Doch der Regierung in Paris bereitet der Vorsitzende von Frankreichs größter Studentenorganisation Unef schlaflose Nächte. Denn der 25-Jährige ist treibende Kraft an der Spitze der Bewegung gegen die Lockerung des Kündigungsschutzes, die Hunderttausende auf die Straße treibt.
Julliards Handy hört dieser Tage nicht mehr auf zu klingeln. "Eine Diskussionsrunde um 18.30 Uhr? Hab' ich schon drei mal gemacht, aber o.k.", sagt er, während er an der Universität von Créteil bei Paris seinen ersten Kaffee trinkt. Kurz darauf noch ein Fernsehsender: "Einverstanden." Als nächstes ein Fotograf, der einen Termin für Bilder abmachen will. Um zehn Uhr verteilt Julliard Flugblätter für eine Vollversammlung. "Das ist wichtig, kommt", drängt er. Ein Kommilitone spricht ihn an: Sein Kurs sei noch nicht richtig mobilisiert, klagt er dem Unef-Chef. "Aber die mögen dich doch", erwidert der. "Steig' auf den Tisch und sag' ihnen, dass sie alle morgen zur Demo kommen sollen." Privatleben habe er keines mehr, sagt Julliard und fügt gleich an: "Alle, die sich engagieren, arbeiten Tag und Nacht." Dem Jurastudenten, dessen Markenzeichen Rollkragenpullover in gedeckten Farben sind, ist seine landesweite Berühmtheit nicht zu Kopf gestiegen. Er sieht sich als Moderator und nimmt die eigene Person zurück. "Man muss der Bewegung dienen, die sich im Laufe der Wochen verändert", sagt Julliard, der mit seiner Wahl zum Unef-Vorsitzenden im Juli aus der Sozialistischen Partei ausgetreten ist. "Ich versuche, das darzustellen, was die Mehrheit denkt." Dabei ist Julliards Wortwahl in den vergangenen Wochen härter geworden. Häufig ist inzwischen von "Enttäuschung" und "Wut" die Rede. Vor allem Bildungsminister Gilles de Robien muss einstecken: "Lügner", "Betrüger" oder "Pyromane" wurde er von Julliard schon genannt.

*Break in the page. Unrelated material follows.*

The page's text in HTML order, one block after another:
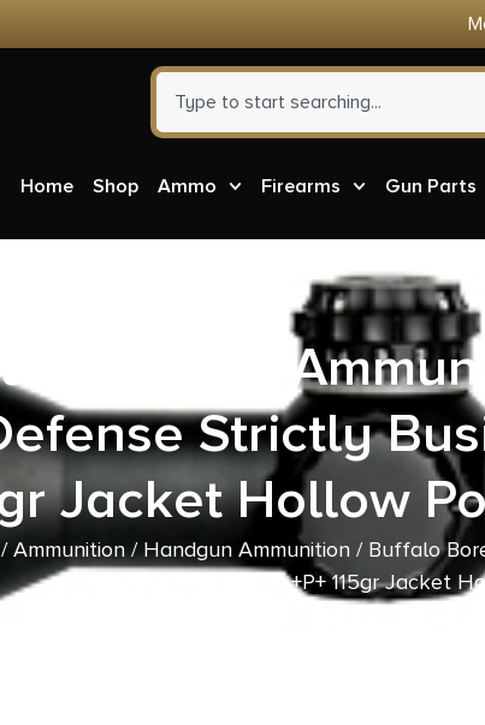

Doch wirklich gefährlich für die Regierung ist der Unef-Chef, wenn er hinter den Kulissen kühl und zielstrebig daran arbeitet, die Bewegung am Laufen zu halten. Am Montag drängte er die zögernden Gewerkschaften, für den nächsten Protesttag auch Streiks auszurufen, um "zu einer höheren Stufe der Mobilisierung überzugehen". Der Aufruf zum Generalstreik wurde es dann nicht, aber breit gefächerte Arbeitsniederlegungen wird es am 28. März geben.

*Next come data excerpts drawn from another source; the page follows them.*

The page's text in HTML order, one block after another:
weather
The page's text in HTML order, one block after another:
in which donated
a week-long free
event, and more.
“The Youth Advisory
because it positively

Trotz der anschwellenden Protestwelle sieht Julliard keine wirklichen Parallelen zur Studentenbewegung vom Mai 1968. "Die Bedingungen und Ursprünge sind heute ganz andere." Lediglich im Ergebnis gebe es Ähnlichkeiten: "den Willen einer großen Zahl von Jugendlichen, die Gesellschaft abzulehnen, die zurzeit errichtet wird".